Wolseley is a small town in the upper Breede River Valley region of the Western Cape province of South Africa. In the 2011 Census it had a population of 1,528 people. It is located 90 km northeast of Cape Town, in the Land van Waveren valley between the Waterval Mountains to the west and the Witzenberg Mountains to the east.

==Geography==
Wolseley lies at an altitude of 260 m on the watershed between the drainage basins of the Breede River, which flows south to the Indian Ocean, and the Berg River, which flows north to the Atlantic Ocean. It is 15 km south of Tulbagh, 12 km southwest of Ceres, and 35 km northwest of Worcester.

==Government==
Wolseley is divided between wards 2 and 7 of the Witzenberg Local Municipality, which has its headquarters at Ceres.

==Transport==
Wolseley is located just off the R46 regional route, which runs north to Tulbagh and the Nuwekloof Pass to the Swartland, and east over Michell's Pass to Ceres. The R43 regional route begins nearby at a junction with the R46, and runs south to the N1 national route at Worcester. The R43 also connects to the R301 over Bain's Kloof Pass to Wellington.

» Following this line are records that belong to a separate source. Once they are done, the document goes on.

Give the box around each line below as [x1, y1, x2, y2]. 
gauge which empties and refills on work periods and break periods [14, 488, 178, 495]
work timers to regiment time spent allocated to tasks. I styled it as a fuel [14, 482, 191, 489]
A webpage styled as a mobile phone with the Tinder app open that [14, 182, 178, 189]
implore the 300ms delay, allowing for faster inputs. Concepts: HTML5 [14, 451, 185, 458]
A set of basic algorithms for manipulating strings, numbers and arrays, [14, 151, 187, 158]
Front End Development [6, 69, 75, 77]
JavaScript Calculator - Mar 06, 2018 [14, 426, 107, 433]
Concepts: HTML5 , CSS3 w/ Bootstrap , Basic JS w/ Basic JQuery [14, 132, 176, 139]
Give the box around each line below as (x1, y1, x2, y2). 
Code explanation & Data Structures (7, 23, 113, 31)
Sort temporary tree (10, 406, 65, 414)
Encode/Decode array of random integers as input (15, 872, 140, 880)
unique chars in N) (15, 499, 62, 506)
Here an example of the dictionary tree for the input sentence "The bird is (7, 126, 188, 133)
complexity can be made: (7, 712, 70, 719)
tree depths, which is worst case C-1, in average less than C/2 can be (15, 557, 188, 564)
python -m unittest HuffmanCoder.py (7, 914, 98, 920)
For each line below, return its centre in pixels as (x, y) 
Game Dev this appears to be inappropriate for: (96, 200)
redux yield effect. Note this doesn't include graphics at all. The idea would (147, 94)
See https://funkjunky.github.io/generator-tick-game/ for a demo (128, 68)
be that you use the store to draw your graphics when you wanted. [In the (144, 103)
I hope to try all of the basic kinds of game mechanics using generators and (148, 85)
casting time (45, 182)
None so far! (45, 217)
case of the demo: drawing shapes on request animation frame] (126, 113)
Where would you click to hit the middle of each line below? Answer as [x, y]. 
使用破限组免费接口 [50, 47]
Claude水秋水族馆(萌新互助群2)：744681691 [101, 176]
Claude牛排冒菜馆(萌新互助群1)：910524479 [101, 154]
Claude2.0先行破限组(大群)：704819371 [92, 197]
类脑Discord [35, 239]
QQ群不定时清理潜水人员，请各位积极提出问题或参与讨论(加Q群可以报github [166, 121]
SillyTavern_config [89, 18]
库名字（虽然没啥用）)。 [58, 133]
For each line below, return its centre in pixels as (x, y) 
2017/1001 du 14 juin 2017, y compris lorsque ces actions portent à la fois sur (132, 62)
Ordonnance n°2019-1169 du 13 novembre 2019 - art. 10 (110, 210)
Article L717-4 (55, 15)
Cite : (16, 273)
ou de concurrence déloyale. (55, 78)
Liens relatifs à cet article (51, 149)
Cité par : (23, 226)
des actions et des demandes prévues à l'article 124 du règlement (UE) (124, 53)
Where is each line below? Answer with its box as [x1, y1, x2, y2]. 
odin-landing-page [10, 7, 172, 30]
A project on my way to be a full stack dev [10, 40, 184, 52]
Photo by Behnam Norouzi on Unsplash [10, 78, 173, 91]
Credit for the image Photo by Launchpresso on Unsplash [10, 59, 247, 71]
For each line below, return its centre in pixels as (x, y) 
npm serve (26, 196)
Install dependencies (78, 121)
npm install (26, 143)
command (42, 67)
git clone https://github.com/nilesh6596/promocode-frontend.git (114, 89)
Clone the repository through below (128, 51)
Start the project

It is also situated on the main railway line from Cape Town to the interior. Wolseley railway station is served by Metrorail's "Boland Blitz" service, with one train per day in the morning from Worcester to Cape Town, and one in the evening in the other direction. Wolseley is also the junction for the now-closed branch line to Ceres.

==In popular culture==
In the novel Wolseley (2014) by South African author John J le Grange, the town is home to the family of three who travel to Cape Town looking for a better fortune, as well as being the title to the book.